Write every entry out again with no changes, and leave the images behind.

> _Stored items from a collection_
□ □ □

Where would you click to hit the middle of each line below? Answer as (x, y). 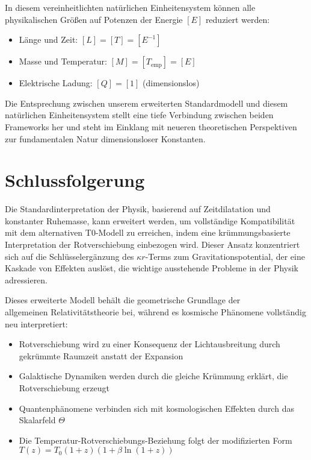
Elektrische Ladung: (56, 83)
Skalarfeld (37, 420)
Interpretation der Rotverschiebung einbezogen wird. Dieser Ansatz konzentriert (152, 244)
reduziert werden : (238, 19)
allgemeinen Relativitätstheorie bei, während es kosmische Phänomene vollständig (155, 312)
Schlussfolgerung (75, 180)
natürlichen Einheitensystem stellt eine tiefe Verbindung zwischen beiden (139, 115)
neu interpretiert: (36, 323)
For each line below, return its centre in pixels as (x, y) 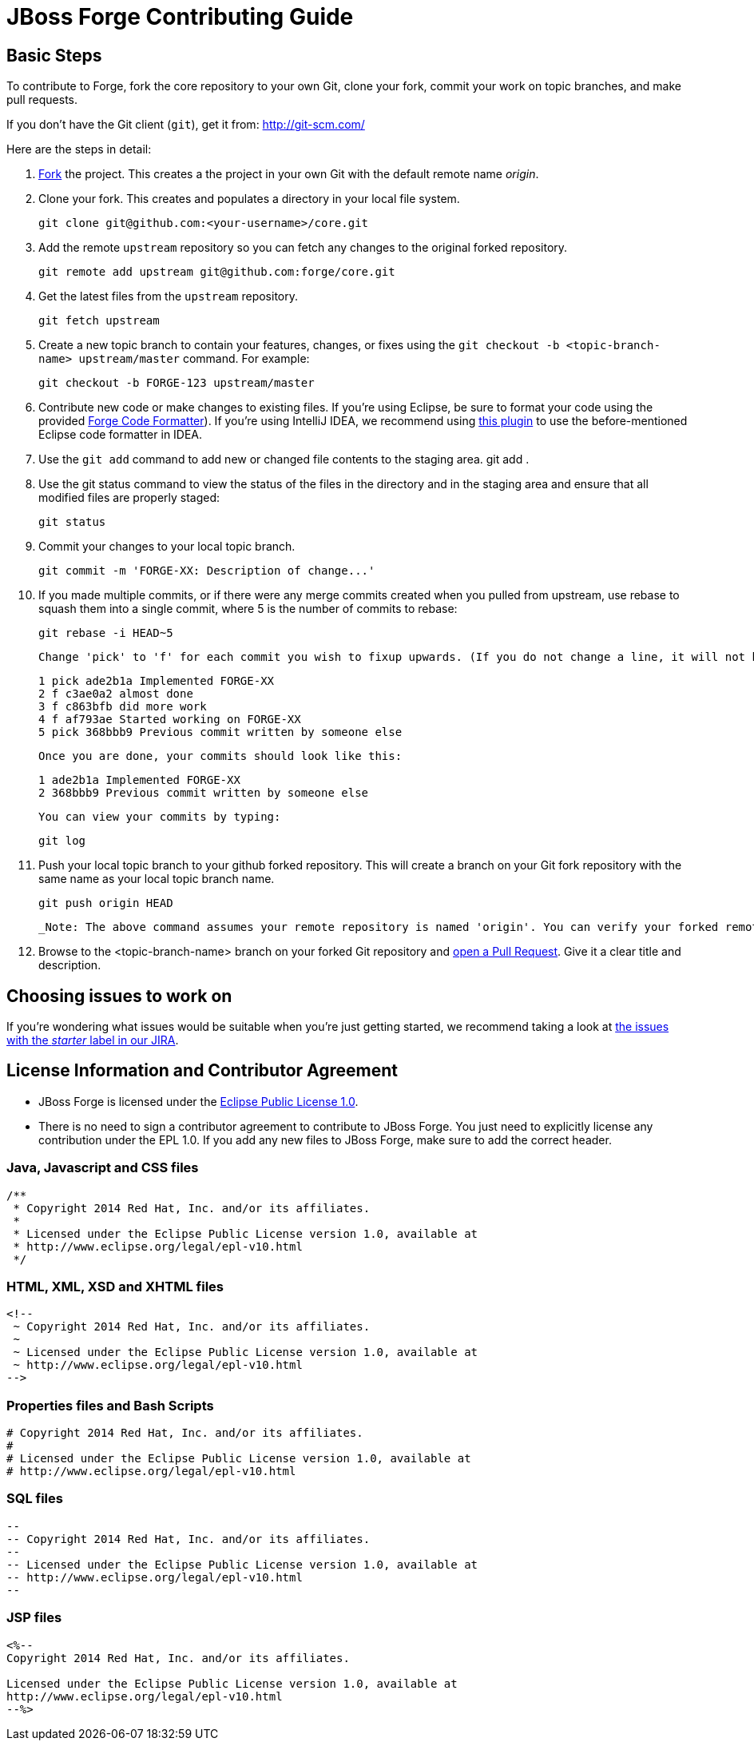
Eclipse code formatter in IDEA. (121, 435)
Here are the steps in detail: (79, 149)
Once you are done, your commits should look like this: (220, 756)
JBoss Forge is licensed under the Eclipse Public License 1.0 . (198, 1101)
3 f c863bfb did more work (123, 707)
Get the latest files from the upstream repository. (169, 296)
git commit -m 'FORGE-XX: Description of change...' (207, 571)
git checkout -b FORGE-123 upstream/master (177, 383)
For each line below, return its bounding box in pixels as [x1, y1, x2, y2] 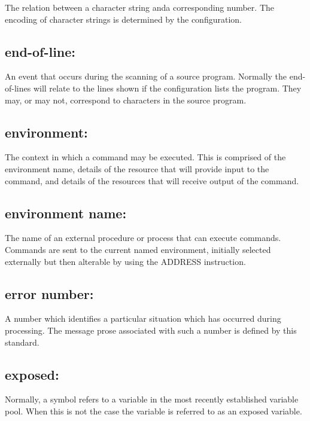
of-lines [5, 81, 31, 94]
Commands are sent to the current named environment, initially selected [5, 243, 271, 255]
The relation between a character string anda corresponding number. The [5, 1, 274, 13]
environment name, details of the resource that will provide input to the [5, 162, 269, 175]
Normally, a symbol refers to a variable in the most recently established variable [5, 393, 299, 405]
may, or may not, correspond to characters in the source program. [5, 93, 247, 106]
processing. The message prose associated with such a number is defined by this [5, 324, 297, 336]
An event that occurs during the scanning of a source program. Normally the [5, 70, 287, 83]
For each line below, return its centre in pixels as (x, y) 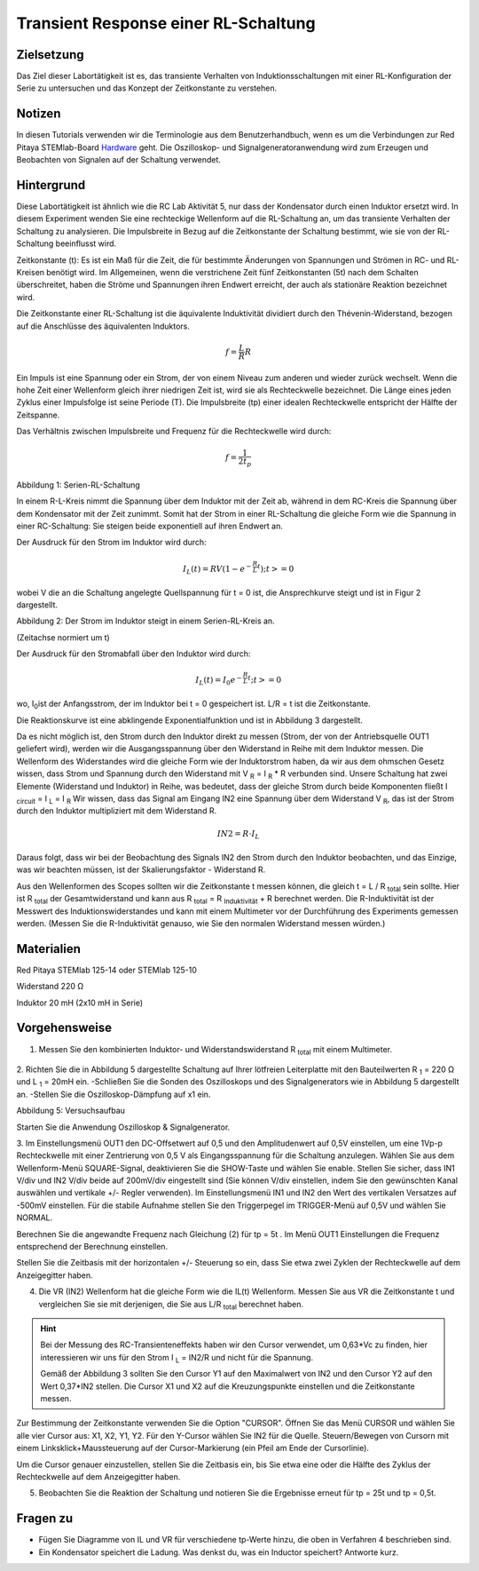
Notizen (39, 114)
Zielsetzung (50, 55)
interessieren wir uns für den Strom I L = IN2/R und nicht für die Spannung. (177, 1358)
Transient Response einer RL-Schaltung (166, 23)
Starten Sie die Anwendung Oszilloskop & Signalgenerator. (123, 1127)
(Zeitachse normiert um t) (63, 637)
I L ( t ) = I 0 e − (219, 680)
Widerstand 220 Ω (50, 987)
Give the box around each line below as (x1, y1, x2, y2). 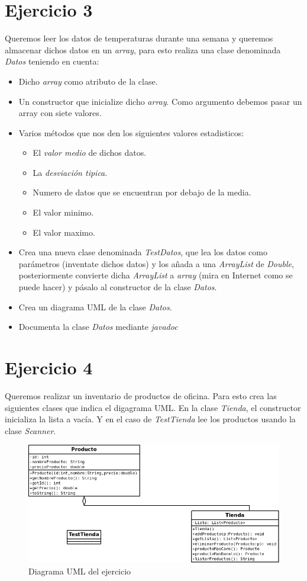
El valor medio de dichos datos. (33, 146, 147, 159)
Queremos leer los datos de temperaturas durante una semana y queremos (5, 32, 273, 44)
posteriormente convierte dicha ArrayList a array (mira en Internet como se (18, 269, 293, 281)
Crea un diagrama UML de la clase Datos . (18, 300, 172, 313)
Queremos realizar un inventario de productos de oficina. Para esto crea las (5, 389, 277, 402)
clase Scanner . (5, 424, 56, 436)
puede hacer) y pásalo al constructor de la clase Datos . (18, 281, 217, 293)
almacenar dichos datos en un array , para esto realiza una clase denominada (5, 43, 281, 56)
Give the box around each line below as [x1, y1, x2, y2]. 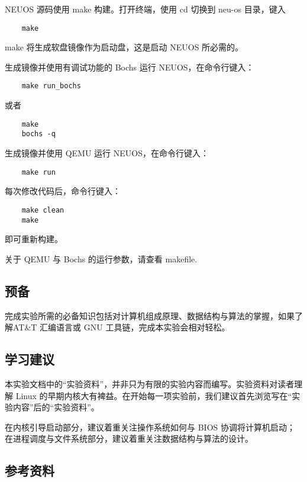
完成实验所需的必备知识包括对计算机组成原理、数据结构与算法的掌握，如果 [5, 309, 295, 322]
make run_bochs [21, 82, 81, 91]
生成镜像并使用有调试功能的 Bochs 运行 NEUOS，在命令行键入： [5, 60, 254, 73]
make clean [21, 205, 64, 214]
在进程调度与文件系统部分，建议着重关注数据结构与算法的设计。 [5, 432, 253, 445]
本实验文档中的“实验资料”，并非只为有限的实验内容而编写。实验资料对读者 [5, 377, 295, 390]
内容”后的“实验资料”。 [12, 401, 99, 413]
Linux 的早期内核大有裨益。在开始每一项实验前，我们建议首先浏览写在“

□ □ □

> _Result_
Where would you click to hit the middle of each line below? Answer as (x, y). 
Elektrische Ladung: (56, 83)
Skalarfeld (37, 420)
Interpretation der Rotverschiebung einbezogen wird. Dieser Ansatz konzentriert (152, 244)
reduziert werden : (238, 19)
allgemeinen Relativitätstheorie bei, während es kosmische Phänomene vollständig (155, 312)
Schlussfolgerung (75, 180)
natürlichen Einheitensystem stellt eine tiefe Verbindung zwischen beiden (139, 115)
neu interpretiert: (36, 323)
For each line below, return its centre in pixels as (x, y) 
Eclipse code formatter in IDEA. (121, 435)
Here are the steps in detail: (79, 149)
Once you are done, your commits should look like this: (220, 756)
JBoss Forge is licensed under the Eclipse Public License 1.0 . (198, 1101)
3 f c863bfb did more work (123, 707)
Get the latest files from the upstream repository. (169, 296)
git commit -m 'FORGE-XX: Description of change...' (207, 571)
git checkout -b FORGE-123 upstream/master (177, 383)
For each line below, return its bounding box in pixels as [x1, y1, x2, y2] 
of-lines [5, 81, 31, 94]
Commands are sent to the current named environment, initially selected [5, 243, 271, 255]
The relation between a character string anda corresponding number. The [5, 1, 274, 13]
environment name, details of the resource that will provide input to the [5, 162, 269, 175]
Normally, a symbol refers to a variable in the most recently established variable [5, 393, 299, 405]
may, or may not, correspond to characters in the source program. [5, 93, 247, 106]
processing. The message prose associated with such a number is defined by this [5, 324, 297, 336]
An event that occurs during the scanning of a source program. Normally the [5, 70, 287, 83]
For each line below, return its centre in pixels as (x, y) 
Notizen (39, 114)
Zielsetzung (50, 55)
interessieren wir uns für den Strom I L = IN2/R und nicht für die Spannung. (177, 1358)
Transient Response einer RL-Schaltung (166, 23)
Starten Sie die Anwendung Oszilloskop & Signalgenerator. (123, 1127)
(Zeitachse normiert um t) (63, 637)
I L ( t ) = I 0 e − (219, 680)
Widerstand 220 Ω (50, 987)
Give the box around each line below as (x1, y1, x2, y2). 
El valor medio de dichos datos. (33, 146, 147, 159)
Queremos leer los datos de temperaturas durante una semana y queremos (5, 32, 273, 44)
posteriormente convierte dicha ArrayList a array (mira en Internet como se (18, 269, 293, 281)
Crea un diagrama UML de la clase Datos . (18, 300, 172, 313)
Queremos realizar un inventario de productos de oficina. Para esto crea las (5, 389, 277, 402)
clase Scanner . (5, 424, 56, 436)
puede hacer) y pásalo al constructor de la clase Datos . (18, 281, 217, 293)
almacenar dichos datos en un array , para esto realiza una clase denominada (5, 43, 281, 56)
Give the box around each line below as [x1, y1, x2, y2]. 
完成实验所需的必备知识包括对计算机组成原理、数据结构与算法的掌握，如果 [5, 309, 295, 322]
make run_bochs [21, 82, 81, 91]
生成镜像并使用有调试功能的 Bochs 运行 NEUOS，在命令行键入： [5, 60, 254, 73]
make clean [21, 205, 64, 214]
在进程调度与文件系统部分，建议着重关注数据结构与算法的设计。 [5, 432, 253, 445]
本实验文档中的“实验资料”，并非只为有限的实验内容而编写。实验资料对读者 [5, 377, 295, 390]
内容”后的“实验资料”。 [12, 401, 99, 413]
Linux 的早期内核大有裨益。在开始每一项实验前，我们建议首先浏览写在“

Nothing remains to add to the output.